The denouement has been long in the making, but on Friday morning, when Infosys announced that its first non-promoter CEO & MD Vishal Sikka had resigned, it still came as a shock. Even more stunning was the unprecedented, frontal attack the board of Infosys mounted on the company’s co-founder N R Narayana Murthy, saying that Sikka had resigned despite “strong” board support and holding Murthy solely responsible for the departure of a “valued” CEO and harming employee morale.
The reaction was sharp and instant, the Infy stock tanked over 10% and investors lost Rs 22,500 crore . The loss for Narayana Murthy and family was Rs 850 crore. At one point in intra-day trade, it touched a 3-year low when it fell 13%, wiping out Rs 30,000 crore or nearly $5 billion of its market cap.
In a letter to the staff, Sikka said, ”I cannot carry out my job as CEO and continue to create value, while also constantly defending against unrelenting, baseless/malicious and increasingly personal attacks….After much contemplation I have decided to leave because the distractions, the very public noise around us, have created an untenable atmosphere.”
U B Pravin Rao:
U B Pravin Rao, COO and a veteran who’s spent 30 years with the company, has been appointed interim chief executive officer and managing director reporting to Sikka. In an unexpected turn, Sikka is staying as executive vice chairman till a new, permanent CEO takes over, not later than March 31, 2018.
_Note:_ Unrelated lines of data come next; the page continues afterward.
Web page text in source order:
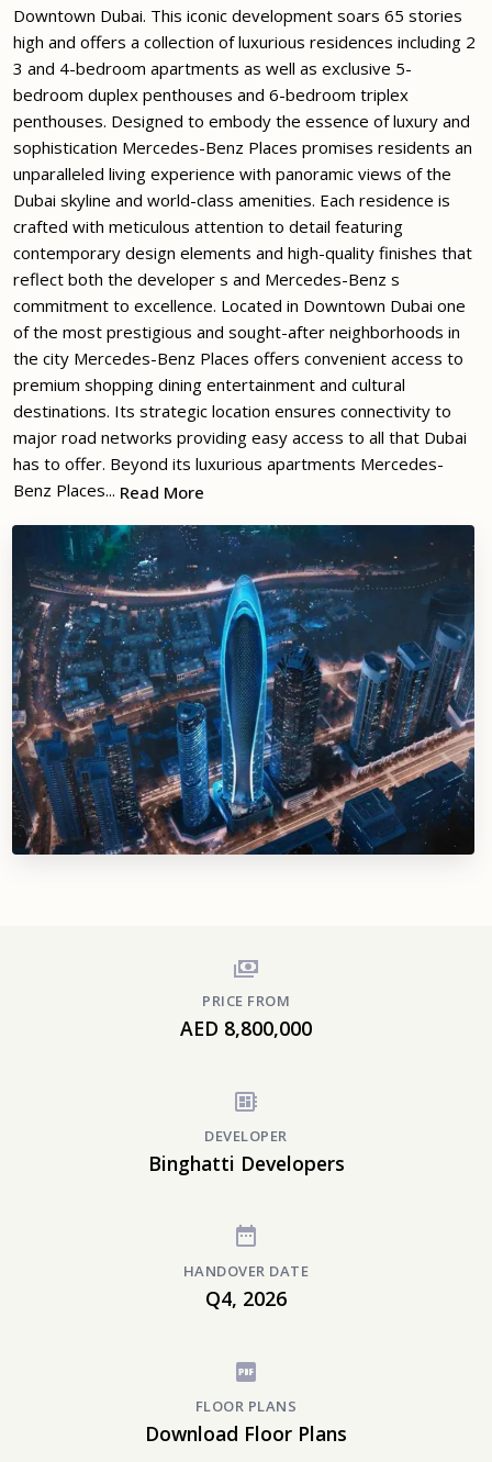
Downtown Dubai. This iconic development soars 65 stories
high and offers a collection of luxurious residences including 2
3 and 4-bedroom apartments as well as exclusive 5-
bedroom duplex penthouses and 6-bedroom triplex
penthouses. Designed to embody the essence of luxury and
sophistication Mercedes-Benz Places promises residents an
unparalleled living experience with panoramic views of the
Dubai skyline and world-class amenities. Each residence is
crafted with meticulous attention to detail featuring
contemporary design elements and high-quality finishes that
reflect both the developer s and Mercedes-Benz s
commitment to excellence. Located in Downtown Dubai one
of the most prestigious and sought-after neighborhoods in
the city Mercedes-Benz Places offers convenient access to
premium shopping dining entertainment and cultural
destinations. Its strategic location ensures connectivity to
major road networks providing easy access to all that Dubai
has to offer. Beyond its luxurious apartments Mercedes-
Benz Places... Read More
PRICE FROM
AED 8,800,000
DEVELOPER
Binghatti Developers
HANDOVER DATE
Q4, 2026
FLOOR PLANS
Download Floor Plans
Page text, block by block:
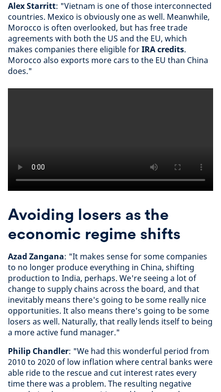
Alex Starritt: "Vietnam is one of those interconnected
countries. Mexico is obviously one as well. Meanwhile,
Morocco is often overlooked, but has free trade
agreements with both the US and the EU, which
makes companies there eligible forIRA credits.
Morocco also exports more cars to the EU than China
does."
Avoiding losers as the
economic regime shifts
Azad Zangana: "It makes sense for some companies
to no longer produce everything in China, shifting
production to India, perhaps. We're seeing a lot of
change to supply chains across the board, and that
inevitably means there's going to be some really nice
opportunities. It also means there's going to be some
losers as well. Naturally, that really lends itself to being
a more active fund manager."
Philip Chandler: "We had this wonderful period from
2010 to 2020 of low inflation where central banks were
able ride to the rescue and cut interest rates every
time there was a problem. The resulting negative
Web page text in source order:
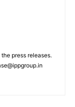
press releases.
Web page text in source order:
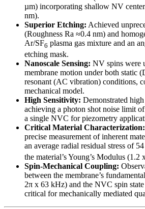
µm) incorporating shallow NV
nm).
Superior Etching: Achieved
(Roughness Ra ≈0.4 nm) and
Ar/SF6 plasma gas mixture and an
etching mask.
Nanoscale Sensing: NV spins were
membrane motion under both static
resonant (AC vibration) conditions,
mechanical model.
High Sensitivity: Demonstrated
achieving a photon shot noise limit
a single NVC for piezometry
Critical Material Characterization:
precise measurement of inherent
an average radial residual stress of
the material’s Young’s Modulus (1.2
Spin-Mechanical Coupling:
between the membrane’s
2π x 63 kHz) and the NVC spin
critical for mechanically mediated
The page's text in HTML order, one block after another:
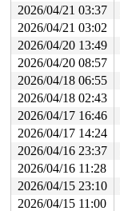
2026/04/21 03:37
2026/04/21 03:02
2026/04/20 13:49
2026/04/20 08:57
2026/04/18 06:55
2026/04/18 02:43
2026/04/17 16:46
2026/04/17 14:24
2026/04/16 23:37
2026/04/16 11:28
2026/04/15 23:10
2026/04/15 11:00
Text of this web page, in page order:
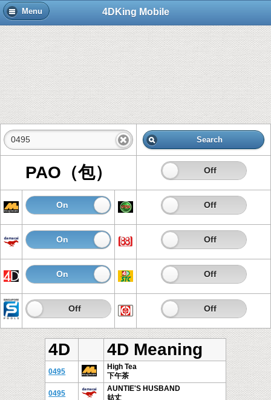
Menu 4DKing Mobile
Search
PAO（包） On Off
On Off On Off
On Off On Off
On Off On Off
On Off On Off
4D 4D Meaning
0495
High Tea
下午茶
0495
AUNTIE'S HUSBAND
姑丈
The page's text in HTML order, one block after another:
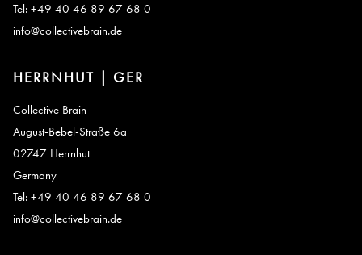
Tel: +49 40 46 89 67 68 0
info@collectivebrain.de
HERRNHUT | GER
Collective Brain
August-Bebel-Straße 6a
02747 Herrnhut
Germany
Tel: +49 40 46 89 67 68 0
info@collectivebrain.de
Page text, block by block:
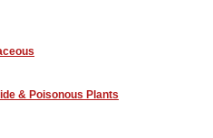
& Poisonous Plants

In another surprise move, the company’s co-chair Ravi Venkatesan told analysts in a call that given the current environment at Infosys, it might be difficult to get a good outside candidate. He said: “The challenge for anybody coming from outside, as Vishal experienced, is to manage the cultural adaptation, and then transform it. It is going to be challenging to find the right candidate. The CEO search is not going to be easy.” It was interpreted to mean that the next CEO would most probably be from the internal pool. This remark is interesting given that there is much talk in Bangalore’s IT circles that Venkatesan is interested in the CEO’s job himself. At a later press conference, he denied that he was aiming for the top executive position in Infosys.
Founder Narayana Murthy:
The board has also ruled out Murthy playing a formal role in the governance of the company, which many thought was on the cards until Friday.
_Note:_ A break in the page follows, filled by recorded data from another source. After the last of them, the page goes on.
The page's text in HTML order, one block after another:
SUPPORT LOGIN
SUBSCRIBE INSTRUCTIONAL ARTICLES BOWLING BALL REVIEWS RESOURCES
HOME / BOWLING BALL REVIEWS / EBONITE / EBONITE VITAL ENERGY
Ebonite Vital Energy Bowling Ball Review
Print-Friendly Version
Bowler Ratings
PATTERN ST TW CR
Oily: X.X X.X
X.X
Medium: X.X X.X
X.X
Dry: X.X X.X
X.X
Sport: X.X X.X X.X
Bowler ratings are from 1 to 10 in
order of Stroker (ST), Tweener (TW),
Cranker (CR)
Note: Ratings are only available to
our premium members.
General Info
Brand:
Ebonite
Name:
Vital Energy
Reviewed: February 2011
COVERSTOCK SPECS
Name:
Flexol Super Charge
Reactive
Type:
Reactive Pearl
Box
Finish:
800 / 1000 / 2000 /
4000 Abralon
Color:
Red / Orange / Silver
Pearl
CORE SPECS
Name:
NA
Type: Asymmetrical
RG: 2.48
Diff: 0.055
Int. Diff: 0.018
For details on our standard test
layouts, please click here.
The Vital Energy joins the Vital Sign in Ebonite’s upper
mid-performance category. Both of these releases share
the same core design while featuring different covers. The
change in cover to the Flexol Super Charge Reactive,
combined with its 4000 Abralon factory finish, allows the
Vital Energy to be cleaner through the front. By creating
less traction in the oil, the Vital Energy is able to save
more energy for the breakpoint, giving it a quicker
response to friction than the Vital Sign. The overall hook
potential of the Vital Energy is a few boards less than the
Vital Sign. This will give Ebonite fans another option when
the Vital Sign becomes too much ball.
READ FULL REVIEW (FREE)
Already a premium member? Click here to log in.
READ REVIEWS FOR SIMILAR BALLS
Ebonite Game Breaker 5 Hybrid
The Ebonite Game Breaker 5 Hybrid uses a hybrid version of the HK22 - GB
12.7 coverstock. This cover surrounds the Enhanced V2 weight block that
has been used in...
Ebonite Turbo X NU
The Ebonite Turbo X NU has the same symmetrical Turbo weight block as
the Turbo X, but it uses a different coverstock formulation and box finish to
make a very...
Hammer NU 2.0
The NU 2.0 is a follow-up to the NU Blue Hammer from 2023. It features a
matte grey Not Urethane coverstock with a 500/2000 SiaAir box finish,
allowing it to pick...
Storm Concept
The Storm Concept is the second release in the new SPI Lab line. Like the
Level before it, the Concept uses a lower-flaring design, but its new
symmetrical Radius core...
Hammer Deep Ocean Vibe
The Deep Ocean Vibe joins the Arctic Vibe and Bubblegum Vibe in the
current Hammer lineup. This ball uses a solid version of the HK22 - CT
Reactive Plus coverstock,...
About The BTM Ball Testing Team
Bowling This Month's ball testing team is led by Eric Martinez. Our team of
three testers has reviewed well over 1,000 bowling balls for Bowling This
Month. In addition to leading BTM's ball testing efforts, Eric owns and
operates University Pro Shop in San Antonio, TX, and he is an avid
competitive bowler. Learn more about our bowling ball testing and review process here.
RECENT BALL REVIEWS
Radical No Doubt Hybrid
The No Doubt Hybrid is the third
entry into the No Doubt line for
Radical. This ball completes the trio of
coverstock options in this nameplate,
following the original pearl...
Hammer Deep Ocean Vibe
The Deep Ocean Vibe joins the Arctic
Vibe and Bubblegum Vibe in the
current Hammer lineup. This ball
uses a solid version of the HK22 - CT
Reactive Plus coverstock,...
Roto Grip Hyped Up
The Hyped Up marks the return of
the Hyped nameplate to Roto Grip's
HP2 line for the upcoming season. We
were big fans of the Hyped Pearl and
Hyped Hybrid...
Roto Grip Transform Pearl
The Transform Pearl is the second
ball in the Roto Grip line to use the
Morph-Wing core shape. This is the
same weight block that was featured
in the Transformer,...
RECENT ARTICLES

Murthy, on his part, said that while he was “extremely anguished by the allegation, tone and tenor of the statements,” it was “below his dignity to respond to such baseless insinuations”. He said he would reply to “these allegations in the right manner and in the right forum at the appropriate time.” Murthy further pointed out that he voluntarily left the board in 2014 and “am not seeking any money, position for children or power.”
The simmering tension between Sikka and the board on one hand and the founders, led by Murthy, on the other, came out in the open early this year and has seen large amounts of dirty linen being washed in public. Murthy has led a campaign against what he termed as deteriorating “corporate governance” at Infosys. It first came to light when he and a couple of other promoters voted against the salary hike given to Sikka and the appointment of Punita Sinha to the board in April 2016.
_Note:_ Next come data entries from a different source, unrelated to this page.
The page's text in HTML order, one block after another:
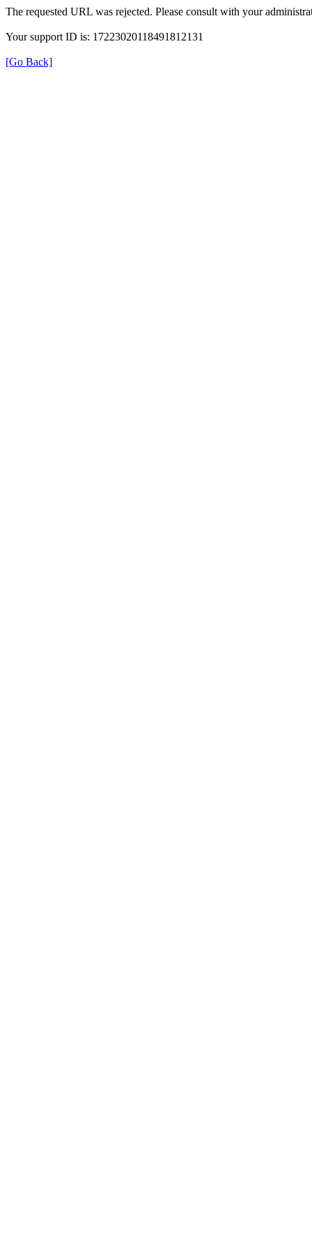
The requested URL was rejected. Please consult with your
Your support ID is: 17223020118491812131
[Go Back]
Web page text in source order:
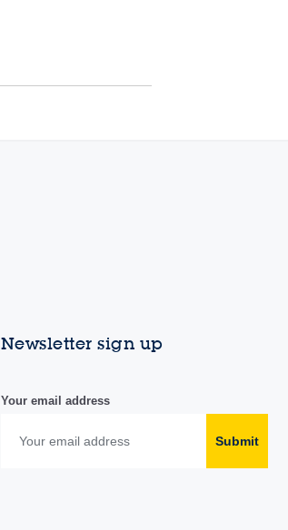
Newsletter sign up
Your email address
Submit
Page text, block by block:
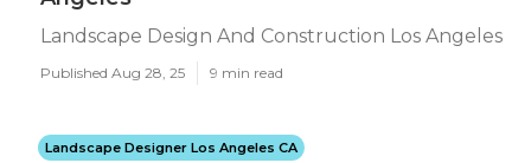
Landscape Design And Construction Los Angeles
Published Aug 28, 25 9 min read
Landscape Designer Los Angeles CA
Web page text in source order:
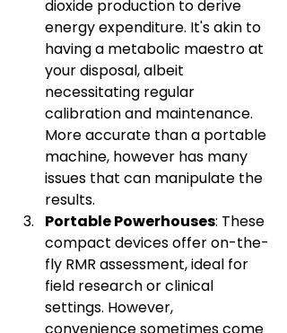
dioxide production to derive
energy expenditure. It's akin to
having a metabolic maestro at
your disposal, albeit
necessitating regular
calibration and maintenance.
More accurate than a portable
machine, however has many
issues that can manipulate the
results.
Portable Powerhouses: These
compact devices offer on-the-
fly RMR assessment, ideal for
field research or clinical
settings. However,
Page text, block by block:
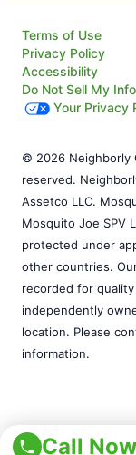
Call
Terms of Use
Privacy Policy
Accessibility
Do Not Sell My Info
Your Privacy
© 2026 Neighborly
reserved.
Assetco LLC.
Mosquito Joe SPV
protected under
other countries.
recorded for
independently
location. Please
information.
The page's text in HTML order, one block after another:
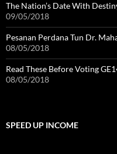
The Nation’s Date With
09/05/2018
Pesanan Perdana Tun Dr.
08/05/2018
Read These Before Voting
08/05/2018
SPEED UP INCOME
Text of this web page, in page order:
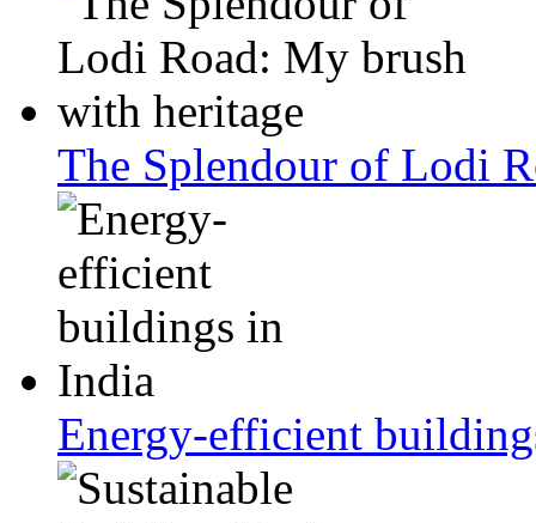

Later, he questioned the severance payout of Rs 17 crore to the then CFO Rajiv Bansal and the Rs 6 crore given to departing legal counsel David Kennedy. After a sustained campaign by Murthy, the board was forced to acknowledge that in paying out such large sums there had been an error in judgement and the bulk of the money due to Bansal was held back. The matter is in arbitration, currently.
Another bone of contention was the acquisition of Israeli cloud company Panaya for $200 million in Feb 2015. The company, on the basis of whistleblower complaints, held independent investigations and concluded that there was no wrongdoing. Murthy has not subscribed to this and has continued to raise the issue.
On Friday, a business daily reported on a mail that Murthy had purportedly written to some advisors in which he quoted some independent directors as saying Sikka was CTO (chief technology officer) and not CEO material.
Within hours of the announcement of Sikka’s resignation, the board came out full guns blazing in his support, and against the co-founder, assuring various stakeholders that “it is committed not to be distracted by this misguided campaign by Mr Murthy”.
See the Letter here:
The board also made startling disclosures which appear to fly in the face of the good corporate governance norms that Murthy has been championing. It said that Murthy demanded that the board adopt certain changes in policy, else he would attack board members in public; that it appoint specific individuals on the board; that it make operational and management changes under the threat of media attacks. And, significantly, “Murthy wanted the demands to be adhered to without attribution to him,” the board added.